* [EXERCISE DIRECTIONS]: Search the records for the string "nodes", and show each line where it appears.

* [RECORDED INFORMATION]:
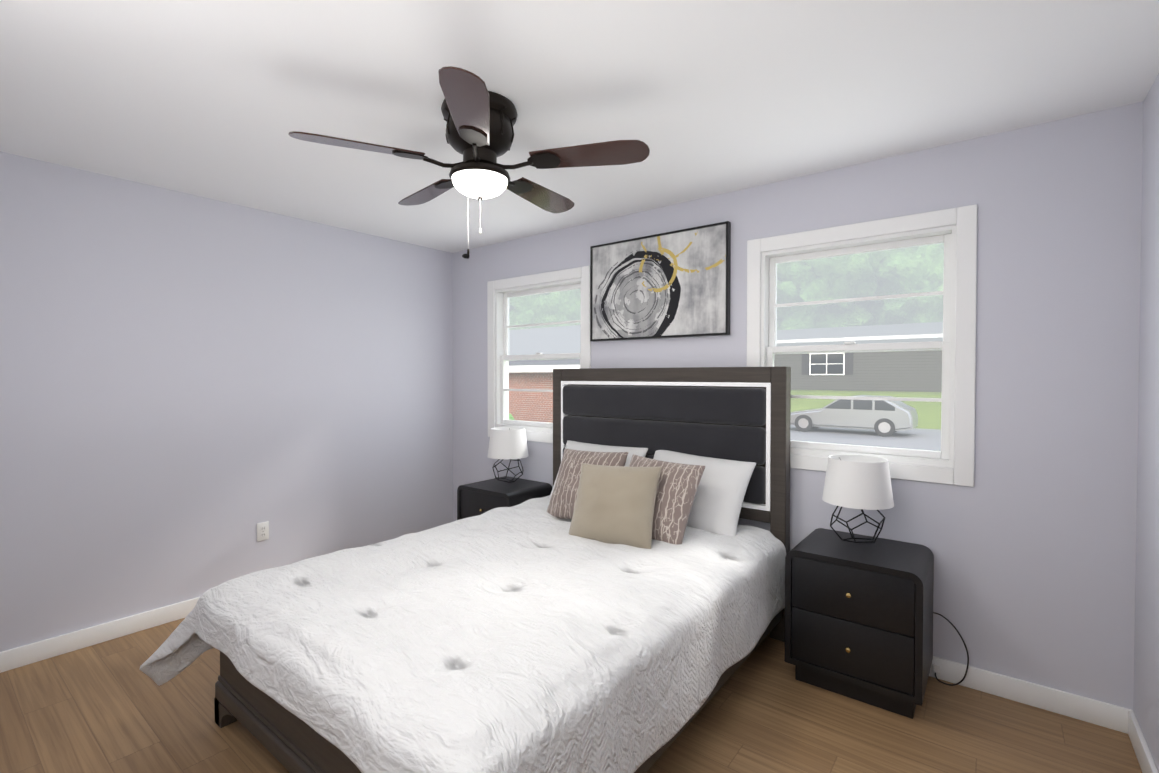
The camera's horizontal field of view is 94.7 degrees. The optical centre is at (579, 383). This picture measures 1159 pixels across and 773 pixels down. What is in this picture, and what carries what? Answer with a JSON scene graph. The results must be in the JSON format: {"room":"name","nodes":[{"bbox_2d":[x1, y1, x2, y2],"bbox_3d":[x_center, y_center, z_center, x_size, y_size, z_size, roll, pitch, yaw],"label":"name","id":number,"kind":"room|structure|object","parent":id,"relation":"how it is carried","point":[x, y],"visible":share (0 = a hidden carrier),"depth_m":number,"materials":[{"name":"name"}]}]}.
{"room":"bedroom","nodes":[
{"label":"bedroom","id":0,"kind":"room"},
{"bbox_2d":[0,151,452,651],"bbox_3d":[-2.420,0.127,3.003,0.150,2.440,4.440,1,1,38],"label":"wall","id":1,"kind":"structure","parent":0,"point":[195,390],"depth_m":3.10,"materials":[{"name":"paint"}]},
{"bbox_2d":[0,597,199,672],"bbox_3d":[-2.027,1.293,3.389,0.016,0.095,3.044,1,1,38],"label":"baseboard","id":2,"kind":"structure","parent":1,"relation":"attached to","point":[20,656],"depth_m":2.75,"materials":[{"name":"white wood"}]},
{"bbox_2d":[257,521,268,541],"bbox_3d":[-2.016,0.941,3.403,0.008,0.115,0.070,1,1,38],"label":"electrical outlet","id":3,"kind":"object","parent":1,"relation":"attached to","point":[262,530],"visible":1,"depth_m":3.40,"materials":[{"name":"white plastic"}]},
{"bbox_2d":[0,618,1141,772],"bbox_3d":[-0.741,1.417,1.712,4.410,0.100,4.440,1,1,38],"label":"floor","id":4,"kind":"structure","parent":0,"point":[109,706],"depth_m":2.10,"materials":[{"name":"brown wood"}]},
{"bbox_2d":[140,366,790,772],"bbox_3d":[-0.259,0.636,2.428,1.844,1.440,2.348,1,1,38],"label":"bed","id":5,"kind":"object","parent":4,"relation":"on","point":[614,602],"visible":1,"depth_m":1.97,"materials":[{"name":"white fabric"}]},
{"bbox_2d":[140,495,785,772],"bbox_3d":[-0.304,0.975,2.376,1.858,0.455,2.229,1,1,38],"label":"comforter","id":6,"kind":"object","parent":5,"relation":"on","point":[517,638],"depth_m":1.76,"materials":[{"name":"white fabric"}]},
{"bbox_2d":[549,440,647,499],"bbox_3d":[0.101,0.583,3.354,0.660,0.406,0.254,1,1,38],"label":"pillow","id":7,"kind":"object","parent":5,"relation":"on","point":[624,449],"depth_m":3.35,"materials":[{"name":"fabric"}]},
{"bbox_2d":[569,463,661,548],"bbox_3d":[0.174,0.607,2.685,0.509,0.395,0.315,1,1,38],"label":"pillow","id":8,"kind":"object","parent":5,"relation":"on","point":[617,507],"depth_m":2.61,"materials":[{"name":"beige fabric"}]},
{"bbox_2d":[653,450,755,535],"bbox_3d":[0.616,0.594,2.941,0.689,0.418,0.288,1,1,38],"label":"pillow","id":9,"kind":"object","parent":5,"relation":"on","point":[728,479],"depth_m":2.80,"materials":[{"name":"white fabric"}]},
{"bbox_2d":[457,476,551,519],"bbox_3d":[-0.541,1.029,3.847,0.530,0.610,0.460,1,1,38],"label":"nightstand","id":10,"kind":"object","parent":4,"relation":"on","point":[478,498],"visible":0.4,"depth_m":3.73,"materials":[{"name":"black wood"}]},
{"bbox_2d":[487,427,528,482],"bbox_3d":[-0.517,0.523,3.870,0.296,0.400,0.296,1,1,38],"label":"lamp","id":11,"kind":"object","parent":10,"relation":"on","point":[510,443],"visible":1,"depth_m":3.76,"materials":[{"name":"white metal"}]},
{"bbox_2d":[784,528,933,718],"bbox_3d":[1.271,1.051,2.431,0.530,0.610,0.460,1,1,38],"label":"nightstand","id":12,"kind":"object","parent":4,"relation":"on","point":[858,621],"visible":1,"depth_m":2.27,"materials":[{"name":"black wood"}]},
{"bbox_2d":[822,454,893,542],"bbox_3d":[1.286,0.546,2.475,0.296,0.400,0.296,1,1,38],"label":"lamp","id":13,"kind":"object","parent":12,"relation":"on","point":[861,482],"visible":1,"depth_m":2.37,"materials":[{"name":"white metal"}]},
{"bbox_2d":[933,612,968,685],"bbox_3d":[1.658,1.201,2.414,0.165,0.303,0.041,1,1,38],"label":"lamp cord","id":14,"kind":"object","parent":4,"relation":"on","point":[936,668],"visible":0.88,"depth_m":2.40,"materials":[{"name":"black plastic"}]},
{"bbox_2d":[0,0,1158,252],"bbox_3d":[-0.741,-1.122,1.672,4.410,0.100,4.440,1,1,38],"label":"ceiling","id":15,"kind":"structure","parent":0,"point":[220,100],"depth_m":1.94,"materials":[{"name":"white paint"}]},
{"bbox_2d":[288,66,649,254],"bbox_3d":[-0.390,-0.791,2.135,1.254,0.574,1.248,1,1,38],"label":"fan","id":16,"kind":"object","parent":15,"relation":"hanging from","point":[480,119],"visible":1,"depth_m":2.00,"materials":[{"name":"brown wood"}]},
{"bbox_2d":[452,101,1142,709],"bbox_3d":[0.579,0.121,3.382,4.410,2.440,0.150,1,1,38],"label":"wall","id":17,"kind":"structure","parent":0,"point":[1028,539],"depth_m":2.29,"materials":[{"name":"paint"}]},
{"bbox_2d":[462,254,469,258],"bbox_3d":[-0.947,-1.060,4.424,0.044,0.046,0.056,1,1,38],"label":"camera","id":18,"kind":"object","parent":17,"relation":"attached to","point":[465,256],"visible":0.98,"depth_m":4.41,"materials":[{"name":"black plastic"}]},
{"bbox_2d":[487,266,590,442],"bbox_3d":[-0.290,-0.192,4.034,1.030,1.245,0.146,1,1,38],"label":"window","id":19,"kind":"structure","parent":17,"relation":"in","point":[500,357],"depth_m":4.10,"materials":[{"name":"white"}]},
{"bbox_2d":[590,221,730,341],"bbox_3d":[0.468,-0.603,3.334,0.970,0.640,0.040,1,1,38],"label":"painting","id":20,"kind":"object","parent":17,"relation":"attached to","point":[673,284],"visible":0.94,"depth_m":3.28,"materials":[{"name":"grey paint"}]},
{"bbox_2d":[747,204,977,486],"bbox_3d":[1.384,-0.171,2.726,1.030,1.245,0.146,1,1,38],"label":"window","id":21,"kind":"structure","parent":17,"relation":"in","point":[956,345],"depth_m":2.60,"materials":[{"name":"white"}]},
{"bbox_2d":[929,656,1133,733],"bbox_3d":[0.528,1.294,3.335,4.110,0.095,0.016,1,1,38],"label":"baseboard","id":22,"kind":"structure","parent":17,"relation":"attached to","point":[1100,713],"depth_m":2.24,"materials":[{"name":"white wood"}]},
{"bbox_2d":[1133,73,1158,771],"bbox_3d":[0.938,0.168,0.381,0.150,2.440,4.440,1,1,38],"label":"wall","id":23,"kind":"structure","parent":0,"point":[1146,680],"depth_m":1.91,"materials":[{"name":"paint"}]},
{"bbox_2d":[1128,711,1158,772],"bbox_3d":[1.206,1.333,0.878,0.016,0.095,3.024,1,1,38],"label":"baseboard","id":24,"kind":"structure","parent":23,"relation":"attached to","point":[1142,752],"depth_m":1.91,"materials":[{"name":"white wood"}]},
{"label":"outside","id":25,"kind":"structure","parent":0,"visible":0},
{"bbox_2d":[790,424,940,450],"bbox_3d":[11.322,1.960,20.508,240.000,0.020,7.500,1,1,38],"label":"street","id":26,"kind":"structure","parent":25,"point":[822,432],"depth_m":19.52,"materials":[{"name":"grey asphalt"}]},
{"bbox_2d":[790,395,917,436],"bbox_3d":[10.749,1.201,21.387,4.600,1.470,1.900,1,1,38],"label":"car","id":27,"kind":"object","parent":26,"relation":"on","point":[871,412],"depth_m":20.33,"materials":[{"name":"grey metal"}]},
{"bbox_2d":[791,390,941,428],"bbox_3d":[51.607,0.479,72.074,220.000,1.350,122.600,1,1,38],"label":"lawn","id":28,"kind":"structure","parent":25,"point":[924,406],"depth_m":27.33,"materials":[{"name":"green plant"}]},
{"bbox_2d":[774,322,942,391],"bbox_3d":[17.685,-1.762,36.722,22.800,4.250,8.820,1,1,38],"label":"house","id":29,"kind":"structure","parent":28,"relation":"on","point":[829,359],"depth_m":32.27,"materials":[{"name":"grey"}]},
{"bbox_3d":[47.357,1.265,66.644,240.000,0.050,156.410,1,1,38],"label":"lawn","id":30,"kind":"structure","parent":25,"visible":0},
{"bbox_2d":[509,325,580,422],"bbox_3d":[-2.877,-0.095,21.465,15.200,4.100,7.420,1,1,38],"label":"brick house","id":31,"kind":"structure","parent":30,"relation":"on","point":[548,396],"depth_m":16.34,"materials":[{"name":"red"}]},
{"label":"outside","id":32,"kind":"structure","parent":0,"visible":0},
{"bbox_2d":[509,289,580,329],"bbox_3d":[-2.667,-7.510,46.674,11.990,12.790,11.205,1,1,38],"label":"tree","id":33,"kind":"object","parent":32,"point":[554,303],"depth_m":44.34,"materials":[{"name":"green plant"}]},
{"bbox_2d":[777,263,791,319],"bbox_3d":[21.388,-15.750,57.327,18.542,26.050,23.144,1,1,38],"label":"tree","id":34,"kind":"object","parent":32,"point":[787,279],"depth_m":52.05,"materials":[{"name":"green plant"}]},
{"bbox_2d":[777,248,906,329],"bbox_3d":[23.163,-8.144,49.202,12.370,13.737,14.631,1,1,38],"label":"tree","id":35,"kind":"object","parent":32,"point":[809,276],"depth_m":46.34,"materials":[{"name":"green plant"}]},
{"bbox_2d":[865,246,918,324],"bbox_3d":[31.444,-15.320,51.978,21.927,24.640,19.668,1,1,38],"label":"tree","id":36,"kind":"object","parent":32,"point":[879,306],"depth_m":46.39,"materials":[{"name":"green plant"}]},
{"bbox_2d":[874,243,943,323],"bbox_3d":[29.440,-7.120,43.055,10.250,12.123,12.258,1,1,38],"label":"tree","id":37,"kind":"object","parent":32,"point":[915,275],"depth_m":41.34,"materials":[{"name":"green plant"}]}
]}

* [EXERCISE RESULT]:
The camera's horizontal field of view is 94.7 degrees. The optical centre is at (579, 383). This picture measures 1159 pixels across and 773 pixels down. What is in this picture, and what carries what? Answer with a JSON scene graph. The results must be in the JSON format: {"room":"name","nodes":[{"bbox_2d":[x1, y1, x2, y2],"bbox_3d":[x_center, y_center, z_center, x_size, y_size, z_size, roll, pitch, yaw],"label":"name","id":number,"kind":"room|structure|object","parent":id,"relation":"how it is carried","point":[x, y],"visible":share (0 = a hidden carrier),"depth_m":number,"materials":[{"name":"name"}]}]}.
{"room":"bedroom","nodes":[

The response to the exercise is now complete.